I get them to tell me what they like and/or dislike about practically anything, and thereby gnow what they like and/or dislike about themselves. How could I not? If the other seems like a politically oriented person I ask them to tell me what they like about their party's major figure. Then, I ask them to tell me what they don't like about the other party's figurehead. Asking them to tell me what they like or dislike about Bill Clinton and Ronald Reagan have worked well for the last decade or so.

The way this works is one of the most paradoxical abstractions I'm aware of. It is what it's not, and it's not what it is. With the question being: Do you really want somebody like me to gnow what you like and dislike about your own person better than you do?

If I were to ask you what you liked and didn't like about anything, much less your views on politicians, whatever you described, either yea or nay, would be about who-you-think-you-would-be.... if and only if... you were them instead of you. You're not them instead of you. They're not you instead of being themselves. They don't do what they do for your reasons nor you for their reasons.

So, what's the big deal you might ask. The big deal is that 99.44% of homo sapiens don't realize in real ti-me that they're projecting their own idea of themselves on to and upon the behavior of other people. They don't "bring it on home to Jesus", as it were.

Al Pacino asks in one of his movie roles, "Are you talking to me? Are YOU talking to ME?" Confronting a real-life criminal (like the one in the role Pacino was playing in that movie) is not a good time to realize that you have betrayed your own cause by projecting your own unseemly careactoristics upon a "wiseguy".

To prevent that from happening is not an easy task.
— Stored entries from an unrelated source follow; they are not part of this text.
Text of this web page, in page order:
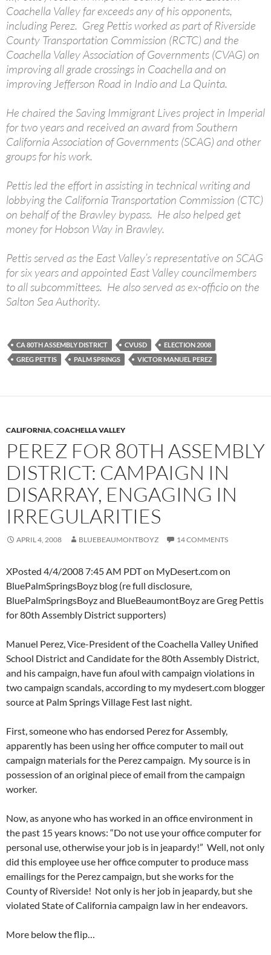
Coachella Valley far exceeds any of his opponents,
including Perez. Greg Pettis worked as part of Riverside
County Transportation Commission (RCTC) and the
Coachella Valley Association of Governments (CVAG) on
improving all grade crossings in Coachella and on
improving Jefferson Road in Indio and La Quinta.
He chaired the Saving Immigrant Lives project in Imperial
for two years and received an award from Southern
California Association of Governments (SCAG) and other
groups for his work.
Pettis led the effort in assisting in technical writing and
lobbying the California Transportation Commission (CTC)
on behalf of the Brawley bypass. He also helped get
money for Hobson Way in Brawley.
Pettis served as the East Valley’s representative on SCAG
for six years and appointed East Valley councilmembers
to all subcommittees. He also served as ex-officio on the
Salton Sea Authority.
CA 80TH ASSEMBLY DISTRICT CVUSD
ELECTION 2008
GREG PETTIS
PALM SPRINGS VICTOR MANUEL PEREZ
CALIFORNIA,COACHELLA VALLEY
PEREZ FOR 80TH ASSEMBLY
DISTRICT: CAMPAIGN IN
DISARRAY, ENGAGING IN
IRREGULARITIES
APRIL 4, 2008 BLUEBEAUMONTBOYZ 14 COMMENTS
XPosted 4/4/2008 7:45 AM PDT on MyDesert.com on
BluePalmSpringsBoyz blog (re full disclosure,
BluePalmSpringsBoyz and BlueBeaumontBoyz are Greg Pettis
for 80th Assembly District supporters)
Manuel Perez, Vice-President of the Coachella Valley Unified
School District and Candidate for the 80th Assembly District,
and his campaign, have fun afoul with campaign violations in
two campaign scandals, according to my mydesert.com blogger
source at Palm Springs Village Fest last night.
First, someone who has endorsed Perez for Assembly,
apparently has been using her office computer to mail out
campaign materials for the Perez campaign. My source is in
possession of an original piece of email from the campaign
worker.
Now, as anyone who has worked in an office environment in
the past 15 years knows: “Do not use your office computer for
personal use, otherwise your job is in jeapardy!” Well, not only
did this employee use her office computer to produce mass
emailings for the Perez campaign, but she works for the
County of Riverside! Not only is her job in jeapardy, but she
violated State of California campaign law in her endeavors.
More below the flip…
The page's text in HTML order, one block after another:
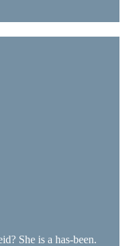
She is a has-been.
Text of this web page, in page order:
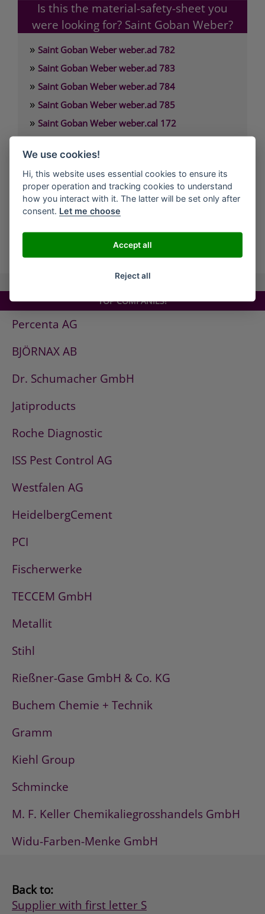
Is this the material-safety-sheet you
were looking for? Saint Goban Weber?
» Saint Goban Weber weber.ad 782
» Saint Goban Weber weber.ad 783
» Saint Goban Weber weber.ad 784
» Saint Goban Weber weber.ad 785
» Saint Goban Weber weber.cal 172
»
» Saint Goban Weber weber.cal 174 SLK
»Saint Goban Weber weber.cal 178
»Saint Goban Weber weber.cal Innensilikatfarbe
»Saint Goban Weber weber.cal Kalkfarbe
TOP COMPANIES!
Percenta AG
BJÖRNAX AB
Dr. Schumacher GmbH
Jatiproducts
Roche Diagnostic
ISS Pest Control AG
Westfalen AG
HeidelbergCement
PCI
Fischerwerke
TECCEM GmbH
Metallit
Stihl
Rießner-Gase GmbH & Co. KG
Buchem Chemie + Technik
Gramm
Kiehl Group
Schmincke
M. F. Keller Chemikaliegrosshandels GmbH
Widu-Farben-Menke GmbH
Back to:
Supplier with first letter S
We use cookies!
Hi, this website uses essential cookies to ensure its
proper operation and tracking cookies to understand
how you interact with it. The latter will be set only after
consent. Let me choose
Accept all
Reject all

First of all, you gotta realize what you're doing in real-time. Most people never get beyond this initial step in the process. They identify with their own idea of themselves too tightly to be able to stand back from their personality and see it for what it is. It's something they created themselves that they have to take responsibility for or the jig is up. Taking responsibility for the persona you created yo'self by haphazardly adopting a nebulous group of previously existing rules of conscience is a somethingness most people rather not go toe-to-toe with for either love nor money.

The recognition of the self that's also you as others "see" you, requires that you find something in yourself that you didn't create or originate like you did your persona. There is not much of it to be found in any case. When you see just how much baggage you have to wade through to find it, you'll realize just how prolific an artist you've been. The needle in the haystack you're looking for is what the other sees you as, that you don't see yourself as. It's a bit tricky to figure out. Besides, what the other sees as the real you to them, that you don't see as you at all, is surely a "self" of your's just as much as the Self that you think the real you is.